Exercise prompt
Go through the material below and copy all lines with "Einwilligung".

Data records
● ● ● ● ● ● ●

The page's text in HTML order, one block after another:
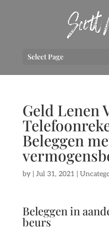
Select Page
Geld Lenen
Beleggen
by | Jul 31, 2021 |
Beleggen in
beurs
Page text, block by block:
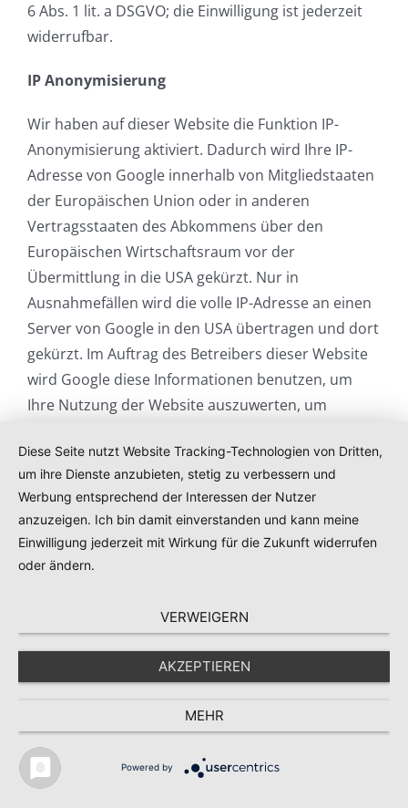
6 Abs. 1 lit. a DSGVO; die Einwilligung ist jederzeit
widerrufbar.
IP Anonymisierung
Wir haben auf dieser Website die Funktion IP-
Anonymisierung aktiviert. Dadurch wird Ihre IP-
Adresse von Google innerhalb von Mitgliedstaaten
der Europäischen Union oder in anderen
Vertragsstaaten des Abkommens über den
Europäischen Wirtschaftsraum vor der
Übermittlung in die USA gekürzt. Nur in
Ausnahmefällen wird die volle IP-Adresse an einen
Server von Google in den USA übertragen und dort
gekürzt. Im Auftrag des Betreibers dieser Website
wird Google diese Informationen benutzen, um
Ihre Nutzung der Website auszuwerten, um
zusammenzustellen und um weitere mit der
Websitenutzung und der Internetnutzung
verbundene Dienstleistungen gegenüber dem
Websitebetreiber zu erbringen. Die im Rahmen von
Google Analytics von Ihrem Browser übermittelte
Google zusammengeführt.
Browser Plugin
entsprechende Einstellung Ihrer Browser-Software
verhindern; wir weisen Sie jedoch darauf hin, dass
Sie in diesem Fall gegebenenfalls nicht sämtliche
Diese Seite nutzt Website Tracking-Technologien von Dritten,
um ihre Dienste anzubieten, stetig zu verbessern und
Werbung entsprechend der Interessen der Nutzer
anzuzeigen. Ich bin damit einverstanden und kann meine
Einwilligung jederzeit mit Wirkung für die Zukunft widerrufen
oder ändern.
VERWEIGERN
AKZEPTIEREN
MEHR
Powered by
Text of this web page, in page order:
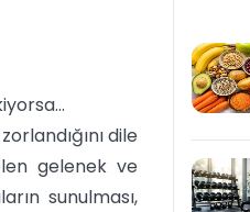
dile
gelenek ve
sunulması,
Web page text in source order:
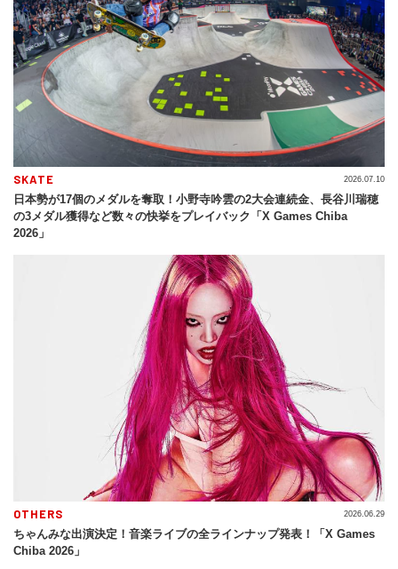
SKATE
日本勢が17個のメダルを奪取！小野寺吟雲の2大会連続金、長谷川瑞穂
の3メダル獲得など数々の快挙をプレイバック「X Games Chiba
2026」
2026.07.10
OTHERS
ちゃんみな出演決定！音楽ライブの全ラインナップ発表！「X Games
Chiba 2026」
2026.06.29
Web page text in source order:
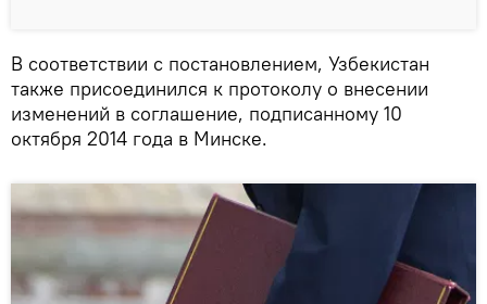
В соответствии с постановлением, Узбекистан
также присоединился к протоколу о внесении
изменений в соглашение, подписанному 10
октября 2014 года в Минске.
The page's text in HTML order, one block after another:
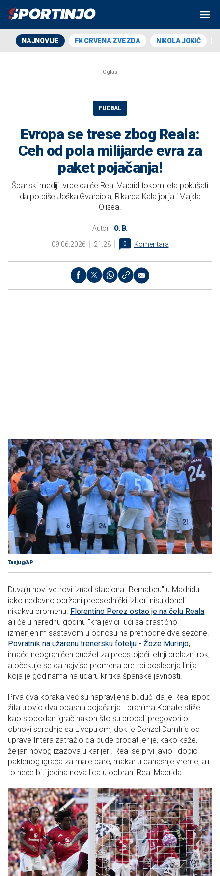
NAJNOVIJE FK CRVENA ZVEZDA NIKOLA JOKIĆ
FUDBAL
Evropa se trese zbog Reala:
Ceh od pola milijarde evra za
paket pojačanja!
Španski mediji tvrde da će Real Madrid tokom leta pokušati
da potpiše Joška Gvardiola, Rikarda Kalafjorija i Majkla
Olisea.
Autor: O. B.
09.06.2026 21:28 0 Komentara
Tanjug/AP
Duvaju novi vetrovi iznad stadiona "Bernabeu" u Madridu
iako nedavno održani predsednički izbori nisu doneli
nikakvu promenu. Florentino Perez ostao je na čelu Reala,
ali će u narednu godinu "kraljevići" ući sa drastično
izmenjenim sastavom u odnosu na prethodne dve sezone.
Povratnik na užarenu trenersku fotelju - Žoze Murinjo,
imaće neograničen budžet za predstojeći letnji prelazni rok,
a očekuje se da najviše promena pretrpi poslednja linija
koja je godinama na udaru kritika španske javnosti.
Prva dva koraka već su napravljena budući da je Real ispod
žita ulovio dva opasna pojačanja. Ibrahima Konate stiže
kao slobodan igrač nakon što su propali pregovori o
obnovi saradnje sa Livepulom, dok je Denzel Damfris od
uprave Intera zatražio da bude prodat jer je, kako kaže,
željan novog izazova u karijeri. Real se prvi javio i dobio
paklenog igrača za male pare, makar u današnje vreme, ali
to neće biti jedina nova lica u odbrani Real Madrida.
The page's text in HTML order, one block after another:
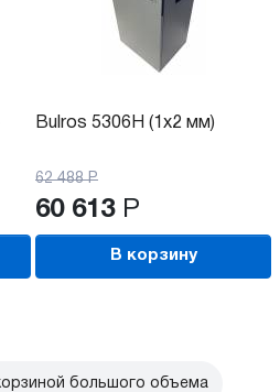
Bulros 5306H (1x2 мм)
62 488 Р
60 613 Р
В корзину
большого объема
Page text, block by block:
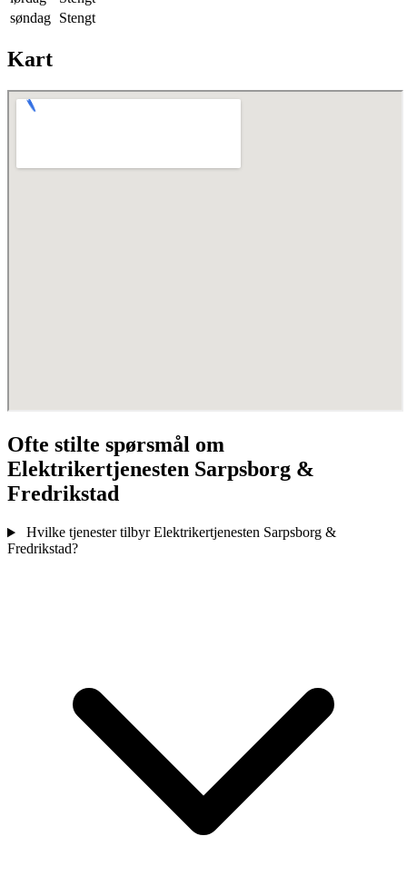
søndag Stengt
Kart
Ofte stilte spørsmål om
Elektrikertjenesten Sarpsborg &
Fredrikstad
Hvilke tjenester tilbyr Elektrikertjenesten Sarpsborg &
Fredrikstad?
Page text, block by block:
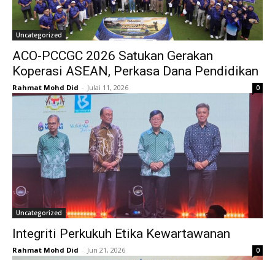
Uncategorized
ACO-PCCGC 2026 Satukan Gerakan
Koperasi ASEAN, Perkasa Dana Pendidikan
Rahmat Mohd Did - Julai 11, 2026 0
Uncategorized
Integriti Perkukuh Etika Kewartawanan
Rahmat Mohd Did - Jun 21, 2026 0
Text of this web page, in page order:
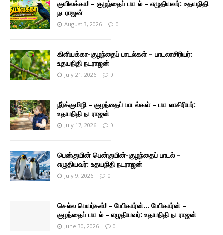
குயிலக்கா! – குழந்தைப் பாடல் – எழுதியவர்: உதயநிதி
நடராஜன்
August 3, 2026 0
கிளியக்கா-குழந்தைப் பாடல்கள் – பாடலாசிரியர்:
உதயநிதி நடராஜன்
July 21, 2026 0
நீர்க்குமிழி – குழந்தைப் பாடல்கள் – பாடலாசிரியர்:
உதயநிதி நடராஜன்
July 17, 2026 0
பென்குயின் பென்குயின்-குழந்தைப் பாடல் –
எழுதியவர்: உதயநிதி நடராஜன்
July 9, 2026 0
செல்ல பெயர்கள்! – பேபிகார்ன்… பேபிகார்ன் –
குழந்தைப் பாடல் – எழுதியவர்: உதயநிதி நடராஜன்
June 30, 2026 0
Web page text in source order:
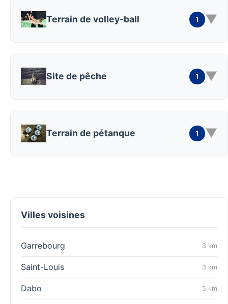
Terrain de volley-ball 1 ▼
Site de pêche 1 ▼
Terrain de pétanque 1 ▼
Villes voisines
Garrebourg 3 km
Saint-Louis 3 km
Dabo 5 km
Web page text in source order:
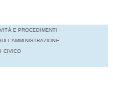
E PROCEDIMENTI
CIVICO
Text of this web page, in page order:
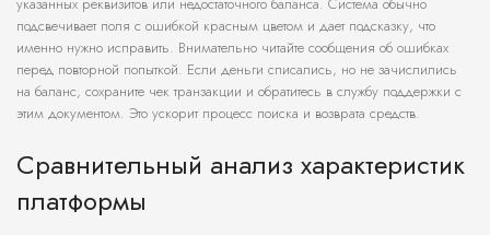
подсвечивает поля с ошибкой красным цветом и дает подсказку, что
именно нужно исправить. Внимательно читайте сообщения об ошибках
перед повторной попыткой. Если деньги списались, но не зачислились
на баланс, сохраните чек транзакции и обратитесь в службу поддержки с
этим документом. Это ускорит процесс поиска и возврата средств.
Сравнительный анализ характеристик
платформы
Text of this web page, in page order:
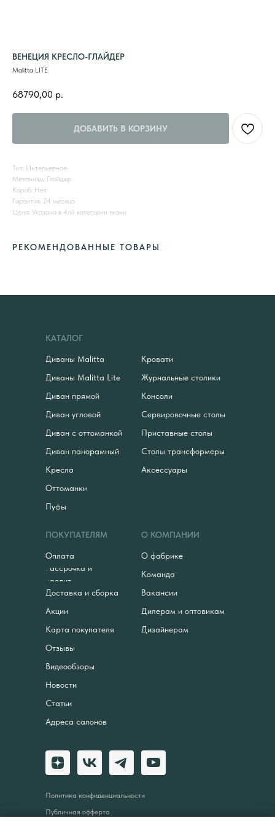
ВЕНЕЦИЯ КРЕСЛО-ГЛАЙДЕР
Malitta LITE
68790,00 р.
ДОБАВИТЬ В КОРЗИНУ
Тип: Интерьерное
Механизм: Глайдер
Короб: Нет
Гарантия: 24 месяца
Цена: Указана в 4ой категории ткани
РЕКОМЕНДОВАННЫЕ ТОВАРЫ
КАТАЛОГ
ПОКУПАТЕЛЯМ О КОМПАНИИ
Диваны Malitta Кровати
Публичная офферта
Политика конфиденциальности
Оплата
О фабрике
Команда
Вакансии
Дилерам и оптовикам
Дизайнерам
Рассрочка и
кредит
Доставка и сборка
Акции
Карта покупателя
Отзывы
Видеообзоры
Новости
Статьи
Адреса салонов
Журнальные столики
Консоли
Сервировочные столы
Приставные столы
Столы трансформеры
Аксессуары
Диваны Malitta Lite
Диван прямой
Диван угловой
Диван с оттоманкой
Диван панорамный
Кресла
Оттоманки
Пуфы
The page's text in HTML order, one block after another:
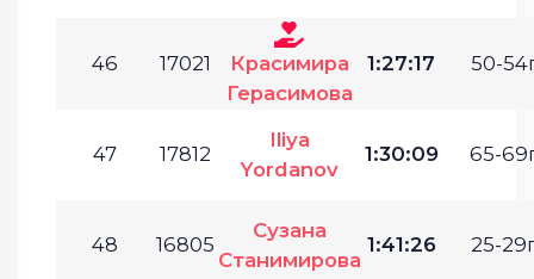
46 17021
Красимира
Герасимова
1:27:17 50-
47 17812
Iliya
Yordanov
1:30:09 65-
48 16805
Сузана
Станимирова
1:41:26 25-
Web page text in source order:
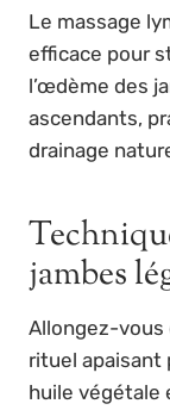
Le massage
efficace pour
l’œdème des
ascendants,
drainage
jambes
Allongez-
rituel apaisant
huile végétale
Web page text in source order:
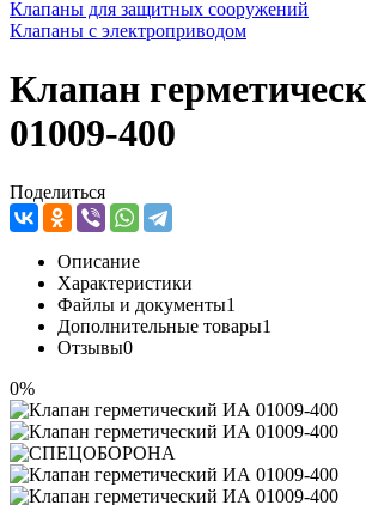
Клапаны для защитных сооружений
Клапаны с электроприводом
Клапан
01009-400
Поделиться
Описание
Характеристики
Файлы и документы1
Дополнительные товары1
Отзывы0
0%
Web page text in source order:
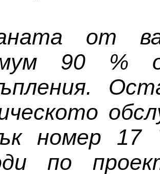
от
90 %
номер 17
по
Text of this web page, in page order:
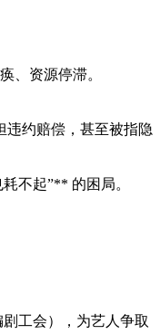
、资源停滞。
违约赔偿，甚至被指隐
不起”** 的困局。
工会），为艺人争取
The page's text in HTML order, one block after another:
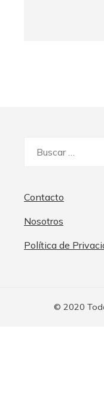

● ● ● ● ● ● ●

Exercise output
6 Abs. 1 lit. a DSGVO; die Einwilligung ist jederzeit
Einwilligung jederzeit mit Wirkung für die Zukunft widerrufen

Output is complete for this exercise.